Task:
Exact copies of the lines from the one with "Rankings 2023" through the last line of the entries, and no pictures, make up the answer.

○ ○ ○ ○

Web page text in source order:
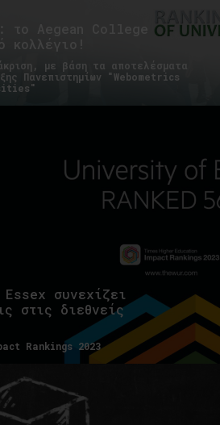
το Aegean College
κολλέγιο!
με βάση τα αποτελέσματα
Πανεπιστημίων "Webometrics
συνεχίζει
στις διεθνείς
Rankings 2023
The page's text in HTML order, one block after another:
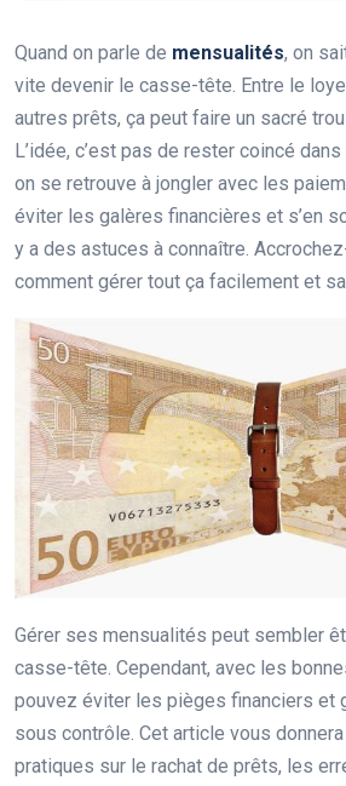
Quand on parle de mensualités, on
vite devenir le casse-tête. Entre le
autres prêts, ça peut faire un sacré
L’idée, c’est pas de rester coincé
on se retrouve à jongler avec les
éviter les galères financières et s’en
y a des astuces à connaître.
comment gérer tout ça facilement et
Gérer ses mensualités peut sembler
casse-tête. Cependant, avec les
pouvez éviter les pièges financiers et
sous contrôle. Cet article vous
pratiques sur le rachat de prêts, les

○ ○ ○ ○

Your response:
Rankings 2023
The page's text in HTML order, one block after another:
Quand on parle de mensualités, on
vite devenir le casse-tête. Entre le
autres prêts, ça peut faire un sacré
L’idée, c’est pas de rester coincé
on se retrouve à jongler avec les
éviter les galères financières et s’en
y a des astuces à connaître.
comment gérer tout ça facilement et
Gérer ses mensualités peut sembler
casse-tête. Cependant, avec les
pouvez éviter les pièges financiers et
sous contrôle. Cet article vous
pratiques sur le rachat de prêts, les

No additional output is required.